From the first line of the data below through the line bearing "or equivalent.", reproduce each line exactly; do not include pictures.
● ● ● ●
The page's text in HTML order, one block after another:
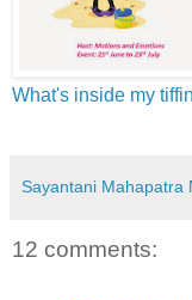
What's inside my
Sayantani Mahapatra
12 comments:
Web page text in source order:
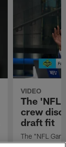
VIDEO
The 'NFL
crew
draft fit
The "NFL
favorite
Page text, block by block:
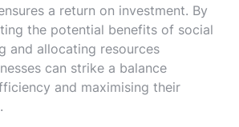
a return on investment. By
the potential benefits of social
and allocating resources
can strike a balance
and maximising their
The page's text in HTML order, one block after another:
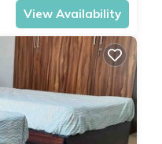
View Availability
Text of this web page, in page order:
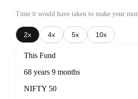
Time it would have taken to make your
2x 4x 5x 10x
This Fund
68 years 9 months
NIFTY 50
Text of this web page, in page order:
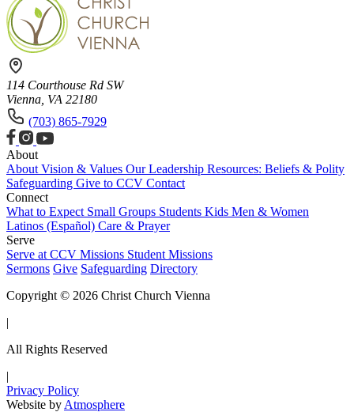
114 Courthouse Rd SW
Vienna, VA 22180
(703) 865-7929
About
About Vision & Values Our Leadership Resources: Beliefs & Polity
Safeguarding Give to CCV Contact
Connect
What to Expect Small Groups Students Kids Men & Women
Latinos (Español) Care & Prayer
Serve
Serve at CCV Missions Student Missions
Sermons Give Safeguarding Directory
Copyright © 2026 Christ Church Vienna
|
All Rights Reserved
|
Privacy Policy
Website by Atmosphere
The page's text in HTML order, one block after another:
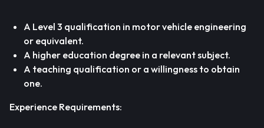
A Level 3 qualification in motor vehicle engineering
or equivalent.
A higher education degree in a relevant subject.
A teaching qualification or a willingness to obtain
one.
Experience Requirements:
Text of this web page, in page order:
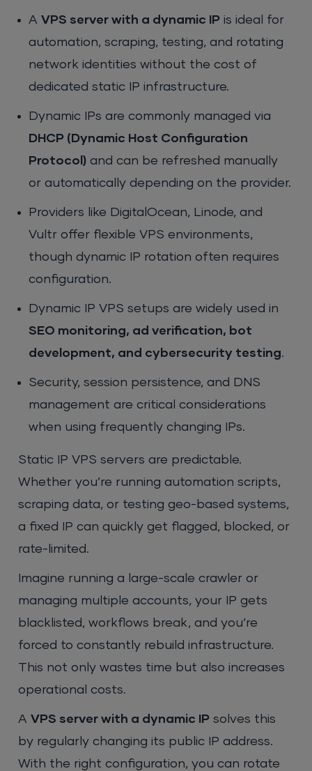
AVPS server with a dynamic IP is ideal for
automation, scraping, testing, and rotating
network identities without the cost of
dedicated static IP infrastructure.
Dynamic IPs are commonly managed via
DHCP (Dynamic Host Configuration
Protocol) and can be refreshed manually
or automatically depending on the provider.
Providers like DigitalOcean, Linode, and
Vultr offer flexible VPS environments,
though dynamic IP rotation often requires
configuration.
Dynamic IP VPS setups are widely used in
SEO monitoring, ad verification, bot
development, and cybersecurity testing.
Security, session persistence, and DNS
management are critical considerations
when using frequently changing IPs.
Static IP VPS servers are predictable.
Whether you’re running automation scripts,
scraping data, or testing geo-based systems,
a fixed IP can quickly get flagged, blocked, or
rate-limited.
Imagine running a large-scale crawler or
managing multiple accounts, your IP gets
blacklisted, workflows break, and you’re
forced to constantly rebuild infrastructure.
This not only wastes time but also increases
operational costs.
AVPS server with a dynamic IP solves this
by regularly changing its public IP address.
With the right configuration, you can rotate
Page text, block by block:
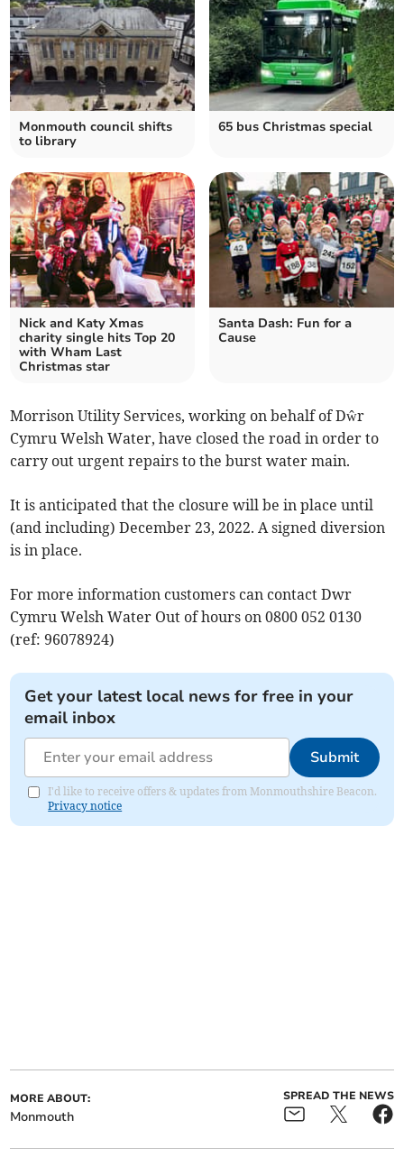
Monmouth council shifts
to library
65 bus Christmas special
Nick and Katy Xmas
charity single hits Top 20
with Wham Last
Christmas star
Santa Dash: Fun for a
Cause
Morrison Utility Services, working on behalf of Dŵr
Cymru Welsh Water, have closed the road in order to
carry out urgent repairs to the burst water main.
It is anticipated that the closure will be in place until
(and including) December 23, 2022. A signed diversion
is in place.
For more information customers can contact Dwr
Cymru Welsh Water Out of hours on 0800 052 0130
(ref: 96078924)
Get your latest local news for free in your
email inbox
Submit
I'd like to receive offers & updates from Monmouthshire Beacon.
Privacy notice
MORE ABOUT:
Monmouth
SPREAD THE NEWS
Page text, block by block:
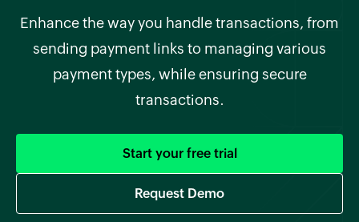
Enhance the way you handle transactions, from
sending payment links to managing various
payment types, while ensuring secure
transactions.
Start your free trial
Request Demo
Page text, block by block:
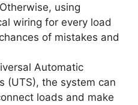
using
wiring for every load
of mistakes and
Automatic
(UTS), the system can
loads and make
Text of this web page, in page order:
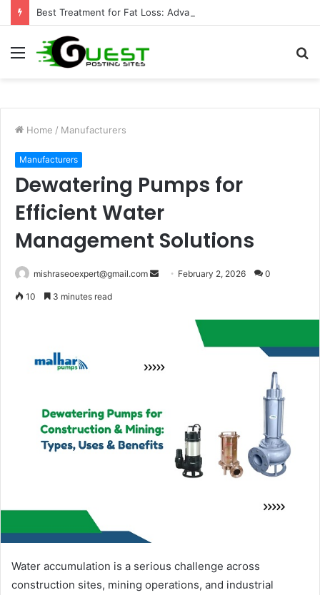
Menu
Home / Manufacturers
Manufacturers
Dewatering Pumps for
Efficient Water
Management Solutions
mishraseoexpert@gmail.com
Send February 2, 2026 0
10 3 minutes read
Water accumulation is a serious challenge across
construction sites, mining operations, and industrial
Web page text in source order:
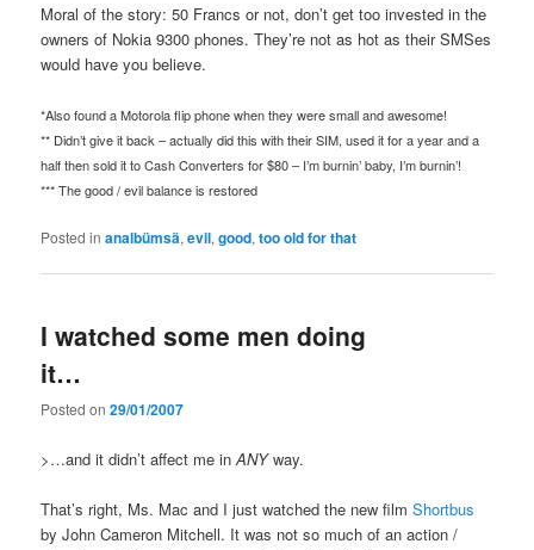
Moral of the story: 50 Francs or not, don’t get too invested in the
owners of Nokia 9300 phones. They’re not as hot as their SMSes
would have you believe.
*Also found a Motorola flip phone when they were small and awesome!
** Didn’t give it back – actually did this with their SIM, used it for a year and a
half then sold it to Cash Converters for $80 – I’m burnin’ baby, I’m burnin’!
*** The good / evil balance is restored
Posted in analbümsä,evil,good,too old for that
I watched some men doing
it…
Posted on29/01/2007
>…and it didn’t affect me inANYway.
That’s right, Ms. Mac and I just watched the new filmShortbus
by John Cameron Mitchell. It was not so much of an action /
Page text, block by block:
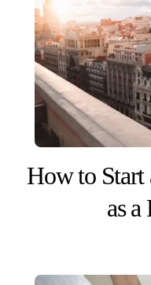
How to Start
as a
● ● ● ●
» YOUR SOLUTION
The page's text in HTML order, one block after another:
What's inside my
Sayantani Mahapatra
12 comments:
Web page text in source order:
VIDEO
The 'NFL
crew
draft fit
The "NFL
favorite
Page text, block by block:
a return on investment. By
the potential benefits of social
and allocating resources
can strike a balance
and maximising their
The page's text in HTML order, one block after another:
View Availability
Text of this web page, in page order:
Time it would have taken to make your
2x 4x 5x 10x
This Fund
68 years 9 months
NIFTY 50
Text of this web page, in page order:
114 Courthouse Rd SW
Vienna, VA 22180
(703) 865-7929
About
About Vision & Values Our Leadership Resources: Beliefs & Polity
Safeguarding Give to CCV Contact
Connect
What to Expect Small Groups Students Kids Men & Women
Latinos (Español) Care & Prayer
Serve
Serve at CCV Missions Student Missions
Sermons Give Safeguarding Directory
Copyright © 2026 Christ Church Vienna
|
All Rights Reserved
|
Privacy Policy
Website by Atmosphere
The page's text in HTML order, one block after another:
A Level 3 qualification in motor vehicle engineering
or equivalent.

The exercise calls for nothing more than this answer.